Input.
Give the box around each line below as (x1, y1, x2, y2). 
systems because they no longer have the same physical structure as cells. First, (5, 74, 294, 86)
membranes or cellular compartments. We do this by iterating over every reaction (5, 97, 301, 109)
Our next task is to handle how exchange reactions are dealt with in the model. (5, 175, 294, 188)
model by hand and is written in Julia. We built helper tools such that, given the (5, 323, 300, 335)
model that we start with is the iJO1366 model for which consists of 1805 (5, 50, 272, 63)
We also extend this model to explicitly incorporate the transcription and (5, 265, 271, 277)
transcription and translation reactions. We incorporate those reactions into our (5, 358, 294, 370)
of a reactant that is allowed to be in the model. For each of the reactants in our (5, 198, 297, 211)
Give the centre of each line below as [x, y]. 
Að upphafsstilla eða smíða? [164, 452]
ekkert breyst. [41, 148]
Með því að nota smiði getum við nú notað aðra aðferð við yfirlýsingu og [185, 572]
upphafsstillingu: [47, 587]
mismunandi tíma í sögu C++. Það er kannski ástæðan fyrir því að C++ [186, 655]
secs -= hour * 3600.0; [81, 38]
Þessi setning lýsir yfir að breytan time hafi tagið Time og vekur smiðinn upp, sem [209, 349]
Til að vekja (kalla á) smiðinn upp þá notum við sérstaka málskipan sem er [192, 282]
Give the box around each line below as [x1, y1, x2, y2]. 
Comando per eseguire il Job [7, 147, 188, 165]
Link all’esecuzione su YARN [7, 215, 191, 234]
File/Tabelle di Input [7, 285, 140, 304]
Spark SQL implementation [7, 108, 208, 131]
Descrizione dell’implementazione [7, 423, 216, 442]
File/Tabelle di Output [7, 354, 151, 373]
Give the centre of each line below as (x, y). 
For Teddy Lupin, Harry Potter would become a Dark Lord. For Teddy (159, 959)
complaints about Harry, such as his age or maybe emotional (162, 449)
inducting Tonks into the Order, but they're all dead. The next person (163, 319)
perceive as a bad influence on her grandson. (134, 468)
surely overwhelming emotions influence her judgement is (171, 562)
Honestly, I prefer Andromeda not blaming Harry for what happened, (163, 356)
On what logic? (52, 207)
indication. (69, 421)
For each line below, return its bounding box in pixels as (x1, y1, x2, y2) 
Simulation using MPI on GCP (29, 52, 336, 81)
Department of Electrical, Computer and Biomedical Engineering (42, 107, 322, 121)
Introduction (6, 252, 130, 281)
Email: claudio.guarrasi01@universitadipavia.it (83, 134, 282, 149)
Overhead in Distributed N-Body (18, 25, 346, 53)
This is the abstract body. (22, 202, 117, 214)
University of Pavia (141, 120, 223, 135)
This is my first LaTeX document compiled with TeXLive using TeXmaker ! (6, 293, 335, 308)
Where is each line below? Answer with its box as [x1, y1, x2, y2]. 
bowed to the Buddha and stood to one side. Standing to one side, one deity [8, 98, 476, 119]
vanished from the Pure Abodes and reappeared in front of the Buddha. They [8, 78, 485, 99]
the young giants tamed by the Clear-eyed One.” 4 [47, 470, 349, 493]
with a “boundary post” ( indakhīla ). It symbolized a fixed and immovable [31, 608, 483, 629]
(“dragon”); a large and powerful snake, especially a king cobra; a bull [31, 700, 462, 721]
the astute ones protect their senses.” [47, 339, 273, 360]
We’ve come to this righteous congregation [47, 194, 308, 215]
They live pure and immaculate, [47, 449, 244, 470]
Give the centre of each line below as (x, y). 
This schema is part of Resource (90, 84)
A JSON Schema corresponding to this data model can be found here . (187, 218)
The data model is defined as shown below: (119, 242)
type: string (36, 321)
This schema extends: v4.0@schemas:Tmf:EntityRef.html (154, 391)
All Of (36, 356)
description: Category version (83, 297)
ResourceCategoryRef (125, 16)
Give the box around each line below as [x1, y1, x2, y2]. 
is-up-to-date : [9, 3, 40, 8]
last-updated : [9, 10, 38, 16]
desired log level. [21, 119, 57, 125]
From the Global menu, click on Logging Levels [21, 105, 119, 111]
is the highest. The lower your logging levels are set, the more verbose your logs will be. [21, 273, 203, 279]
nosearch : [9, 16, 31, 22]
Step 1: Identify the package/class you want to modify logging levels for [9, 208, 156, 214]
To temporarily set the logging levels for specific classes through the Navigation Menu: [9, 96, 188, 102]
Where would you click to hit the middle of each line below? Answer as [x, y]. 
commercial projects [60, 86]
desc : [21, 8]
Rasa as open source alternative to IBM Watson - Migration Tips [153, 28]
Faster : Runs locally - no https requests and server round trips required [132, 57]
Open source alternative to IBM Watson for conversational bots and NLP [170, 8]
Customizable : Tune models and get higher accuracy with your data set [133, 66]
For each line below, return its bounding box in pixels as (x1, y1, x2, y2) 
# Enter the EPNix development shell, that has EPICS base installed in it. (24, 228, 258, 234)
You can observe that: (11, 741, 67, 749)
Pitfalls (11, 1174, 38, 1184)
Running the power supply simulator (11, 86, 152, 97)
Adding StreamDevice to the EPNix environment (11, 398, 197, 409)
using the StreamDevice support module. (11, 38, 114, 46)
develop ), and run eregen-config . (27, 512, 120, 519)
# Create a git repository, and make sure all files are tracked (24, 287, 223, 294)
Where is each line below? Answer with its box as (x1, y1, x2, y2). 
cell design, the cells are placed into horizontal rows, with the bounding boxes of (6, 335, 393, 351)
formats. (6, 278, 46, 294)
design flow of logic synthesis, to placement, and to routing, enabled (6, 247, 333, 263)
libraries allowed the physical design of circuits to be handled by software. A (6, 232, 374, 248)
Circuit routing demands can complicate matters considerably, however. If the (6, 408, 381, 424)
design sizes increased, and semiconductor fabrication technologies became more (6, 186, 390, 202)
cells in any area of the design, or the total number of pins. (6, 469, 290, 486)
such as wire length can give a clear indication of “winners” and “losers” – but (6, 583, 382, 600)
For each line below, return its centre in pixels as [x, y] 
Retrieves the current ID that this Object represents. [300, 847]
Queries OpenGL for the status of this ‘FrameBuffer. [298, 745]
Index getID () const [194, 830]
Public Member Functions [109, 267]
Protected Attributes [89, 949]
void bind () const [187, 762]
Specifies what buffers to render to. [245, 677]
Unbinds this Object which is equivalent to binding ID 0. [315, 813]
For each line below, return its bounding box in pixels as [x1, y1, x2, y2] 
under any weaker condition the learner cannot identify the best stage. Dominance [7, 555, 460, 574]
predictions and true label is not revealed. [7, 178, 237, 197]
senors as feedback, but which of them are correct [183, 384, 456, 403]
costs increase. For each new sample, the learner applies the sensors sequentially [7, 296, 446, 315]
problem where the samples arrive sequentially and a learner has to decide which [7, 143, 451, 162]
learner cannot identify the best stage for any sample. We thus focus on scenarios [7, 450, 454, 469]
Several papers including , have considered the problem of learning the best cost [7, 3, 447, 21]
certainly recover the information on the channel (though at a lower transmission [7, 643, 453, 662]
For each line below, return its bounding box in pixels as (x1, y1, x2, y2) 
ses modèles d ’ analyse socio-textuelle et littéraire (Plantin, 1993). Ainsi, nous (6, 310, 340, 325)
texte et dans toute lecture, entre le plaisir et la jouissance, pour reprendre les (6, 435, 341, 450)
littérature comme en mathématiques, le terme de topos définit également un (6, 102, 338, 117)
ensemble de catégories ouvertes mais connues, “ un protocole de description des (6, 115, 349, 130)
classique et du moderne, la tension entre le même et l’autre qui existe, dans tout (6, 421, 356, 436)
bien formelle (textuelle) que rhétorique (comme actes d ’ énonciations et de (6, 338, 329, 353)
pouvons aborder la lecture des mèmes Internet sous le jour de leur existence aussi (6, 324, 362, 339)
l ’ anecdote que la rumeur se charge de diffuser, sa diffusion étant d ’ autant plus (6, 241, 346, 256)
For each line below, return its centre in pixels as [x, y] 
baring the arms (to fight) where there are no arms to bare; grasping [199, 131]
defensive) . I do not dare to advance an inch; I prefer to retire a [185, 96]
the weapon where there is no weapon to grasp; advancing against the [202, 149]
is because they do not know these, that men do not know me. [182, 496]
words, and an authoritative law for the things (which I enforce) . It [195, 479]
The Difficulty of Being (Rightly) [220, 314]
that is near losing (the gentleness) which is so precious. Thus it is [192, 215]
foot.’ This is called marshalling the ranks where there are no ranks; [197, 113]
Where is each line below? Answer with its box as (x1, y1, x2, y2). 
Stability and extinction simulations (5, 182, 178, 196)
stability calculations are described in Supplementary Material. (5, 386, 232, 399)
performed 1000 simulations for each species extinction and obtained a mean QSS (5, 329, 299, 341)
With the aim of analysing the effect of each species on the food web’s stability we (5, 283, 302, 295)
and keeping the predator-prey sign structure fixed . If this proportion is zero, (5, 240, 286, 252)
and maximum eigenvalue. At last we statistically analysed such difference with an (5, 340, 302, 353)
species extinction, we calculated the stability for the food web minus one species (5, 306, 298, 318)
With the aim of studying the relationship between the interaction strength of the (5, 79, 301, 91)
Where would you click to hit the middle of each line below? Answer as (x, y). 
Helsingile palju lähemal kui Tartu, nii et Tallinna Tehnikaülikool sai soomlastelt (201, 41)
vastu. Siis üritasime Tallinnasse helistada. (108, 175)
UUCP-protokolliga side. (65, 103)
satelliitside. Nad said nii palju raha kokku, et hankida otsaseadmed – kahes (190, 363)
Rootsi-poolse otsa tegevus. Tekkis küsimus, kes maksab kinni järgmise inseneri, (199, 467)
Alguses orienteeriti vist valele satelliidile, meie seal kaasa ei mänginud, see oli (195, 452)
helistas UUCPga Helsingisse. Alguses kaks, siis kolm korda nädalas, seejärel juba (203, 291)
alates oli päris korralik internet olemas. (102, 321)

Instructions for the task.
All lines above from the line with "design sizes increased, and" through the line with "Retrieves the current", both included, are to be set down exactly, with nothing else.

Solution for this exercise.
design sizes increased, and semiconductor fabrication technologies became more (6, 186, 390, 202)
cells in any area of the design, or the total number of pins. (6, 469, 290, 486)
such as wire length can give a clear indication of “winners” and “losers” – but (6, 583, 382, 600)
For each line below, return its centre in pixels as [x, y] 
Retrieves the current ID that this Object represents. [300, 847]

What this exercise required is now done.